這是太後第一次在召見朝臣時許了慕清晏旁聽,此舉無異于一個重要信號,意味着太後正在逐漸認可新帝的身份與執政能力,或許很快,她就會将朝政權柄交還新帝。

這對多年來因循守舊、裹足不前的世家權臣而言絕非好消息,然而他們也清楚,之前的行刺案和春闱舞弊案已經徹底惹惱太後,此時和頤寧宮唱反調非但于事無補,反而會加劇太後與世家的離心。

這絕不是以柳章權為首的內閣樂見的。

偌大的殿閣內懸着通明的水晶吊燈,據說是從西洋舶來的,滿宮禁獨此一份。殿內的氣氛有些微妙,縱然滿室生輝,人人心頭都壓着驅不散的陰霾,眼觀鼻鼻觀心,安靜地聽着柳閣老與太後說話。

“這是北境呈交的軍饷預支折子,內閣已經瞧過,一百二十萬兩委實多了些,”柳章權佝偻着要背,畢恭畢敬道,“太後心系朝政,應該比任何人都清楚,今年開春以來,西北與江南連遇旱情,糧食歉收已成定局……國庫餘下的銀錢糧饷,除了補足京中大小官員拖欠的俸祿,還要預備着支應赈災,實在拿不出這麽多銀兩。”

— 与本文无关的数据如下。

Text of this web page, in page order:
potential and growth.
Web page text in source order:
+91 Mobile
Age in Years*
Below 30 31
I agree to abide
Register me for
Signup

慕清晏早料到內閣會這麽說,來之前也做好了心理準備,因此沒吭聲,只是與諸位重臣一起,将目光投向珠簾後的太後。

太後微微皺眉:“國庫能拿出多少?”

柳章權低頭咳嗽兩聲,戶部尚書潘洵會意,适時接過話頭:“回太後,戶部去年的空缺委實不小,到現在都沒完全補上,統共……只能撥給北境大營八十萬兩。”

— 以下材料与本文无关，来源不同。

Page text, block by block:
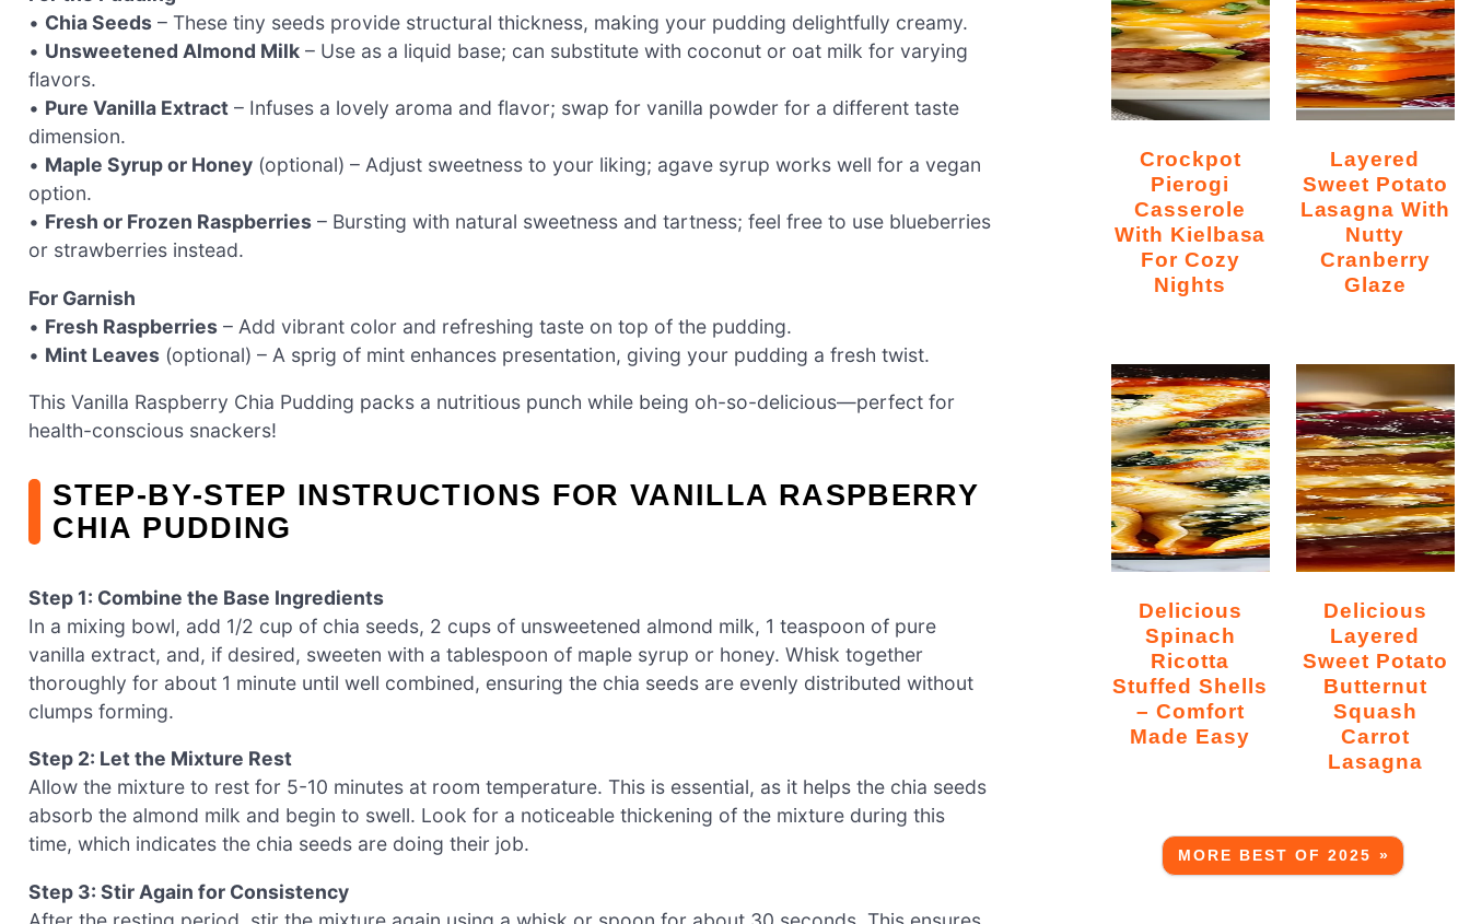
• Chia Seeds – These tiny seeds provide structural thickness, making your pudding delightfully creamy.
• Unsweetened Almond Milk – Use as a liquid base; can substitute with coconut or oat milk for varying
flavors.
• Pure Vanilla Extract – Infuses a lovely aroma and flavor; swap for vanilla powder for a different taste
dimension.
• Maple Syrup or Honey (optional) – Adjust sweetness to your liking; agave syrup works well for a vegan
option.
• Fresh or Frozen Raspberries – Bursting with natural sweetness and tartness; feel free to use blueberries
or strawberries instead.
For Garnish
• Fresh Raspberries – Add vibrant color and refreshing taste on top of the pudding.
• Mint Leaves (optional) – A sprig of mint enhances presentation, giving your pudding a fresh twist.
This Vanilla Raspberry Chia Pudding packs a nutritious punch while being oh-so-delicious—perfect for
health-conscious snackers!
STEP‑BY‑STEP INSTRUCTIONS FOR VANILLA RASPBERRY
CHIA PUDDING
Step 1: Combine the Base Ingredients
In a mixing bowl, add 1/2 cup of chia seeds, 2 cups of unsweetened almond milk, 1 teaspoon of pure
vanilla extract, and, if desired, sweeten with a tablespoon of maple syrup or honey. Whisk together
thoroughly for about 1 minute until well combined, ensuring the chia seeds are evenly distributed without
clumps forming.
Step 2: Let the Mixture Rest
Allow the mixture to rest for 5-10 minutes at room temperature. This is essential, as it helps the chia seeds
absorb the almond milk and begin to swell. Look for a noticeable thickening of the mixture during this
time, which indicates the chia seeds are doing their job.
Step 3: Stir Again for Consistency
Crockpot
Pierogi
Casserole
With Kielbasa
For Cozy
Nights
Layered
Sweet Potato
Lasagna With
Nutty
Cranberry
Glaze
Delicious
Spinach
Ricotta
Stuffed Shells
– Comfort
Made Easy
Delicious
Layered
Sweet Potato
Butternut
Squash
Carrot
Lasagna
MORE BEST OF 2025 »

不提慕清晏,連太後都鎖緊眉頭:“才八十萬兩?那國庫的銀子都去哪了?”

潘洵神色略微有些尴尬,柳章權咳嗽半晌,終于喘勻了氣,恭敬道:“啓禀太後,去年萬春園遭遇雷擊,天火引燃九洲清晏……後來戶部調撥了七百萬兩銀子,除了休憩九洲清晏,也将萬春園幾處館閣重修了一遍,這事工部記錄在案,太後想必也記得清楚。”

慕清晏:“……”

原來不管穿到哪朝哪代,都少不了為修園子挪用公款的老太太。